Hacker News new | ask | show | jobs
by koolba 616 days ago
> The Bytespider bot, much like those of OpenAI and Anthropic, does not respect robots.txt, the research shows. Robots.txt is a line of code that publishers can put into a website that, while not legally binding in any way, is supposed to signal to scraper bots that they cannot take that website’s data.

Does any of these scrapers uniquely and unambiguously identify themselves as a bot?

Or are those days long over?

5 comments

Some of the scrapers used by big companies do identify themselves as bots by using unique user agents. Of course, it does not mean that they don't have other bots running around without the bot user agent name.

Whether those days are over or not will greatly depend on the outcome of the ongoing New York Times vs OpenAI lawsuit. If OpenAI wins, then it pretty much green lights all the other scrappers to feast upon the web

I worked for a short time on SearchGPT, and I can tell you OpenAI does respect robots.txt , at least when I was there and does now. They are also careful to shard per domain and only crawl each domain at a small rate (~1 qps) as to not ddos the site. OpenAI also uses User Agent strings to identify itself: https://platform.openai.com/docs/bots

They have dedicated user agents for search crawling, when a user directly asks about a site and for training data.

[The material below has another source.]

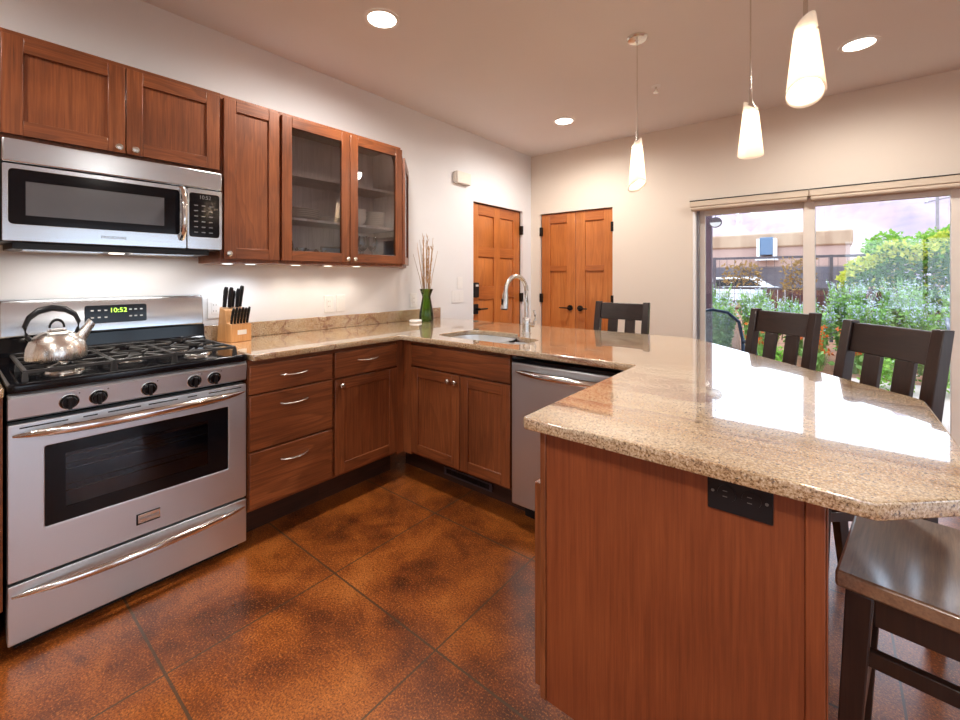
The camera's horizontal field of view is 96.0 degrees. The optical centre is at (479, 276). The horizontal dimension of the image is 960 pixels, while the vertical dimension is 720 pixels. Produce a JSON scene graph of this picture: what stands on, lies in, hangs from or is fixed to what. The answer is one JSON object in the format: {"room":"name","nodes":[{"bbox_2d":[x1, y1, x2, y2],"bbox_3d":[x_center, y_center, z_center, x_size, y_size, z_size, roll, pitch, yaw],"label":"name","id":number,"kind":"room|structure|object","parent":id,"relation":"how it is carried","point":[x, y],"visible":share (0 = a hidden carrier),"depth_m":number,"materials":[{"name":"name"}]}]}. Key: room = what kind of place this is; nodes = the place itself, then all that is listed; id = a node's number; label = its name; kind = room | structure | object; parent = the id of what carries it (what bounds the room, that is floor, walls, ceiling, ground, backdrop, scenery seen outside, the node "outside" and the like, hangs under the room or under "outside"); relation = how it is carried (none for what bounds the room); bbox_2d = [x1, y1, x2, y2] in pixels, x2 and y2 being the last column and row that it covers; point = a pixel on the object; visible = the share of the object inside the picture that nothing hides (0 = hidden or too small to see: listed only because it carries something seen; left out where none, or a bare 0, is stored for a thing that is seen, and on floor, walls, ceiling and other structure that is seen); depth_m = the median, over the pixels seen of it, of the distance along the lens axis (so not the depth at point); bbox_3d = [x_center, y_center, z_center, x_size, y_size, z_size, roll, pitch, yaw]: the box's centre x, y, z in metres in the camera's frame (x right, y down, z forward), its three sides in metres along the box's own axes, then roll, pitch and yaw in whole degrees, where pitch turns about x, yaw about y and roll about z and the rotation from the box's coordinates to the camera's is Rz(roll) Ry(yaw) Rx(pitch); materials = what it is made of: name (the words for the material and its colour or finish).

> They are also careful to shard per domain and only crawl each domain at a small rate (~1 qps) as to not ddos the site.

Maybe that's their intent, but this was only a month ago: https://www.gamedeveloper.com/business/-this-was-essentially...

> "The homepage was being reloaded 200 times a second, as the [OpenAI] bot was apparently struggling to find its way around the site and getting stuck in a continuous loop," added Coates. "This was essentially a two-week long DDoS attack in the form of a data heist."

Maybe someone went against the rule of deploying on a Friday, ouch.
This one does and I blocked them categorically from all my domains.
Most of the good ones will tag themselves in the user agent and follow robots.txt.

The ones that don't are the ones people are trying to block the most. Sometimes Google or Bing go crazy and start scraping the same resource over and over again, but most scraping tools causing load peaks are the badly written/badly configured/malicious ones.

Im thinking a lot of those issues might be related to “smart” scraping which parses JavaScript. Could lean in to the bot and just make it easier for them to scrape by removing JavaScript from the websites.

I realize this is somewhat off-topic, but the big companies kind of destroyed the internet with all the JavaScript frameworks and whatnot.

> Does any of these scrapers uniquely and unambiguously identify themselves as a bot?

It seems like all of them do, yeah: https://github.com/eob/isai/blob/b9060db7dc1a7789b322b8c2838...

Not sure if they're really "scrapers" though, if they're initiated by a user for a single webpage/website, more like "user-agents" in that case, unless it automatically fans out from there to get more content.